Everything seemed fine, and it passed standard checks on tools like mxtoolkit and intodns.

Since then, I've had problems with some domains blocking my emails, which I think I've narrowed to being the fault of a mismatch between the HELO hostname and the mx record, and I think I've solved that problem.

While diagnosing the problem, I used the tool https://www.mail-tester.com to check my outgoing emails for issues a spam filter might dislike, and it identified a pair of surprising ones:

Sender Policy Framework (SPF) is an email validation system designed to prevent email spam by detecting email spoofing, a common vulnerability, by verifying sender IP addresses.

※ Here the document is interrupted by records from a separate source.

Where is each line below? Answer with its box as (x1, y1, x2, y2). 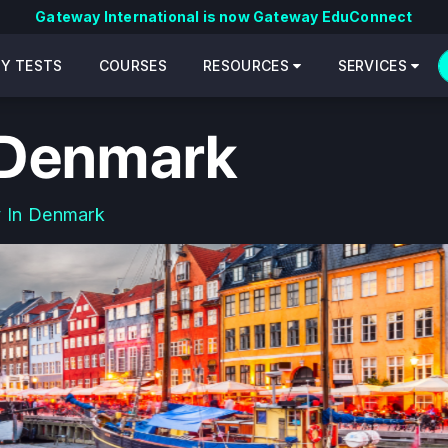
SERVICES (337, 56, 412, 74)
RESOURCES (203, 56, 294, 74)
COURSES (98, 56, 167, 74)
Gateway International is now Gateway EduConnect (35, 8, 413, 25)
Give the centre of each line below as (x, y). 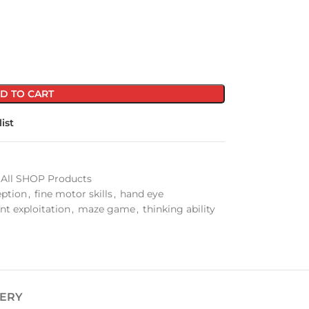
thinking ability (179, 209)
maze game (106, 209)
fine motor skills (73, 194)
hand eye (141, 194)
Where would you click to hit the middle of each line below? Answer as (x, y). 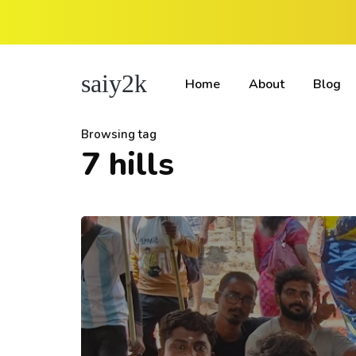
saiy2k (114, 83)
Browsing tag (119, 134)
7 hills (128, 164)
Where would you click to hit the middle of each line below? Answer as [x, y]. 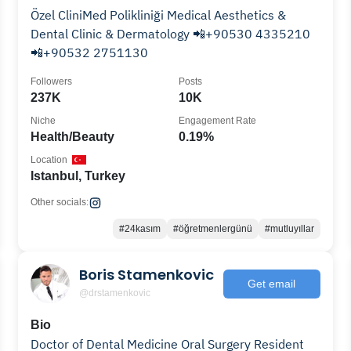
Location [49, 160]
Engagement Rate [217, 121]
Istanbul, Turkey [78, 176]
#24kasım [139, 229]
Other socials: [60, 202]
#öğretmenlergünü [212, 229]
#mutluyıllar [289, 229]
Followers [52, 81]
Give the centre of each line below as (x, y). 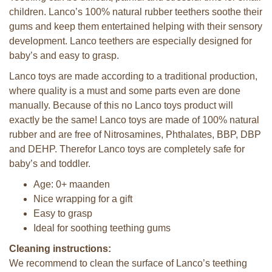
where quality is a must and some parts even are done (125, 91)
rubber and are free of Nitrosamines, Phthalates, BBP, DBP (135, 134)
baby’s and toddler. (50, 164)
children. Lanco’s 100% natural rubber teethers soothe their (136, 12)
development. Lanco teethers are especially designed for (131, 41)
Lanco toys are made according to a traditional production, (133, 76)
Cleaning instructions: (60, 249)
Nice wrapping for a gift (83, 199)
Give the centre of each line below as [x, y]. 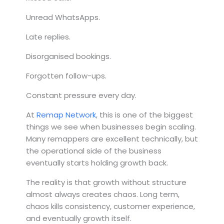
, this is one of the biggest [144, 114]
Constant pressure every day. [81, 95]
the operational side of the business [94, 150]
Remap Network [66, 114]
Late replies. [48, 36]
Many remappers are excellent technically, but [112, 138]
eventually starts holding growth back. [97, 162]
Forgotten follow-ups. [66, 75]
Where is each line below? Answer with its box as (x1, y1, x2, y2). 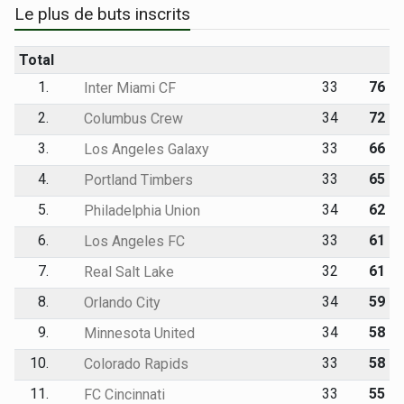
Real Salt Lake (79, 262, 174, 280)
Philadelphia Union (79, 201, 200, 219)
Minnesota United (79, 324, 195, 342)
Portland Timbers (79, 170, 193, 188)
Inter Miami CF (79, 78, 176, 96)
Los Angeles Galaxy (79, 140, 209, 158)
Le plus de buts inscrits (14, 4, 190, 24)
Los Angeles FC (79, 232, 185, 250)
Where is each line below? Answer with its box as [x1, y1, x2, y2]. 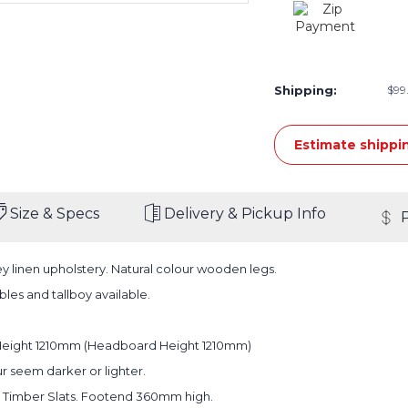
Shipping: [273, 83, 337, 98]
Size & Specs [9, 205, 99, 223]
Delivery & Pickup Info [163, 205, 326, 223]
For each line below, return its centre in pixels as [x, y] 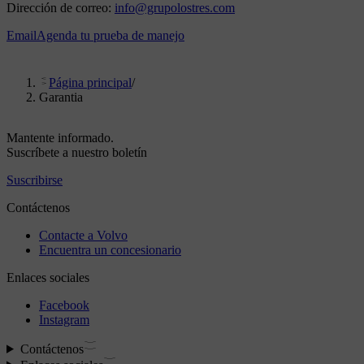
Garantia [61, 97]
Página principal [90, 82]
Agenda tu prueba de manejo [110, 35]
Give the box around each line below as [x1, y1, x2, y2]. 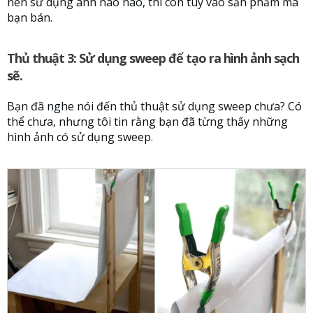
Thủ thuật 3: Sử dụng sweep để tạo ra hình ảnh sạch [7, 50, 299, 67]
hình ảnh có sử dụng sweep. [7, 129, 153, 145]
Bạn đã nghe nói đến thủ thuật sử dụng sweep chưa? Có [7, 99, 302, 115]
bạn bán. [7, 10, 52, 26]
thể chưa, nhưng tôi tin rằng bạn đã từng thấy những [7, 114, 288, 130]
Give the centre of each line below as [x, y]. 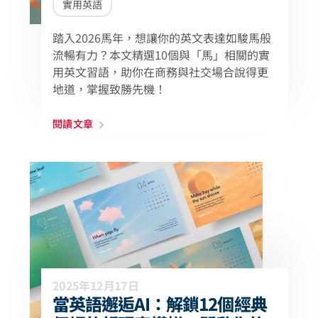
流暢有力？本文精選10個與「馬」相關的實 [161, 55]
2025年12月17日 [95, 285]
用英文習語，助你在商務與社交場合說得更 [160, 72]
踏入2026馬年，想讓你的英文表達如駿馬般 [162, 38]
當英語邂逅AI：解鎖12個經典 [160, 303]
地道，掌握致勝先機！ [109, 89]
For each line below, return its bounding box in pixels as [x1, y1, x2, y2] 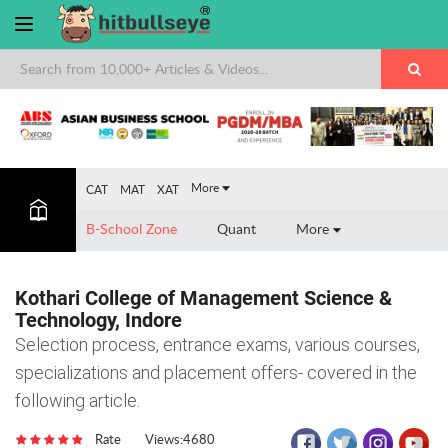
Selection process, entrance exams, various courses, [15, 333, 420, 355]
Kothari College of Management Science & [15, 285, 392, 310]
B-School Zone [86, 218, 178, 238]
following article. [15, 389, 140, 411]
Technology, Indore [15, 307, 182, 332]
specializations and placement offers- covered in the [15, 361, 417, 383]
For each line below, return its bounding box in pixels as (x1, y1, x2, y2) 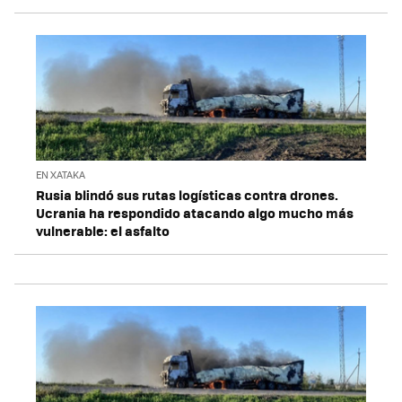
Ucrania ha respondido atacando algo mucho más (36, 203, 354, 223)
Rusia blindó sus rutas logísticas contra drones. (36, 185, 338, 205)
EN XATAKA (36, 168, 85, 182)
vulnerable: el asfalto (36, 221, 170, 241)
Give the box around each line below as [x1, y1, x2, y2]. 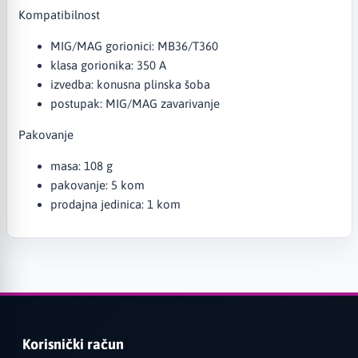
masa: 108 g [50, 158, 113, 173]
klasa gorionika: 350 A [50, 58, 166, 72]
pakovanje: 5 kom [50, 177, 145, 192]
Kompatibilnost [18, 7, 100, 22]
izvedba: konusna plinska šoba [50, 77, 210, 91]
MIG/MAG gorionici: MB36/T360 [50, 38, 218, 53]
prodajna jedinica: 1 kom [50, 197, 181, 211]
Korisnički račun [22, 336, 124, 352]
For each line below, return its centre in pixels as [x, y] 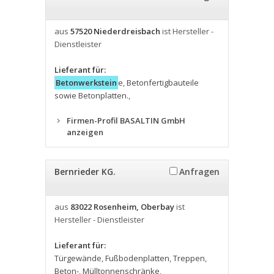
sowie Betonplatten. [91, 95]
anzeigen [85, 132]
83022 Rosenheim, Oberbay [122, 207]
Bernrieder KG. [85, 172]
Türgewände [78, 258]
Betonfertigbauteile [163, 83]
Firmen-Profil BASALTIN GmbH [126, 120]
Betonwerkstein [86, 83]
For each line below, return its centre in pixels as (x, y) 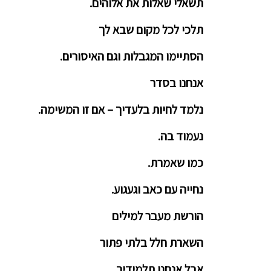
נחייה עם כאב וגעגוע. (157, 189)
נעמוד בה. (181, 136)
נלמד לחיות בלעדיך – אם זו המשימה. (121, 109)
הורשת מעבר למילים (158, 216)
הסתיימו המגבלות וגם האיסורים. (132, 56)
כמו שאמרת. (175, 163)
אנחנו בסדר (177, 83)
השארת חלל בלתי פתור (152, 243)
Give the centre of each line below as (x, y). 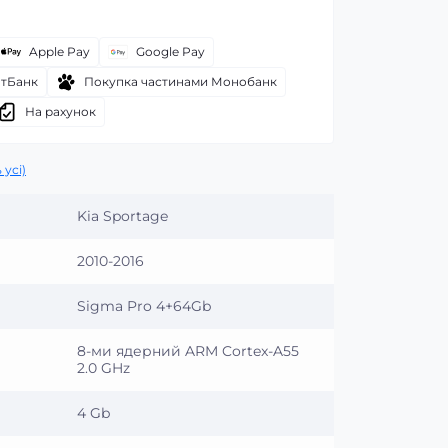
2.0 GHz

What we retained as your current SPF record is:

v=spf1" "a" "mx" "ip4:XX.XX.XX.XX" "?all

We found an SPF entry on your server but it has still not been propagated.

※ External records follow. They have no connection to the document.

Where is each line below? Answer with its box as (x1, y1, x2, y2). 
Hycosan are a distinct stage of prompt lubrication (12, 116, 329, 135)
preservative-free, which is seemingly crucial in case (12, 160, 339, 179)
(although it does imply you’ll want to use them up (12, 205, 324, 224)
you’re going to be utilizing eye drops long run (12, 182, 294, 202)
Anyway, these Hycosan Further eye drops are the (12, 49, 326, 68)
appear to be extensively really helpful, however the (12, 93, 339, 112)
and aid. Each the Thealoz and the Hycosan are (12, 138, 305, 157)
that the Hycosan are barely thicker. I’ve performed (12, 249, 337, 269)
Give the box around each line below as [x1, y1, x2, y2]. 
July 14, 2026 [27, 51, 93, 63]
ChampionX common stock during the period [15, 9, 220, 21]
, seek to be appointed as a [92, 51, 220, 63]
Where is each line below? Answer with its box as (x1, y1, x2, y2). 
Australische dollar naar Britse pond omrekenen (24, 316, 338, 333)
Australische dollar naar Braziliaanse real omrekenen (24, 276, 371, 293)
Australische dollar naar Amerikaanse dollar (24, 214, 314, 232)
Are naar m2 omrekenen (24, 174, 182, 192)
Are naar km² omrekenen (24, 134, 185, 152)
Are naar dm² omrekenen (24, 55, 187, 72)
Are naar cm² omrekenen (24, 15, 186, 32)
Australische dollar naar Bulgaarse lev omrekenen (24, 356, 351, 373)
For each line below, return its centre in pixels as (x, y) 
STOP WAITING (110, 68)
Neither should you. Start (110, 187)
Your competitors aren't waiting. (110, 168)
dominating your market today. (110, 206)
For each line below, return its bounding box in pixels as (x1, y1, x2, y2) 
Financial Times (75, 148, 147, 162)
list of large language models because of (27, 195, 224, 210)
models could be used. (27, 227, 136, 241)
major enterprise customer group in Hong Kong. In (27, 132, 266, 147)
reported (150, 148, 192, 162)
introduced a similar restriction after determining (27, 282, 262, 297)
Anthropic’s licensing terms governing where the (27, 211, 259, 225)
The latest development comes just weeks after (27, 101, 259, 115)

If you recently modified your DNS, please wait a few hours and then test again.

my-domain.com: No applicable sender policy available

And, identical except for the first line:

Sender ID is like SPF, but it checks the FROM address, not the bounce address.

What we retained as your current SPF record is:

v=spf1" "a" "mx" "ip4:XX.XX.XX.XX" "?all

We found an SPF entry on your server but it has still not been propagated.

If you recently modified your DNS, please wait a few hours and then test again.

my-domain.com: No applicable sender policy available

This doesn't make much sense to me. I haven't changed my PTR in months.

What actions can I take to force propagation?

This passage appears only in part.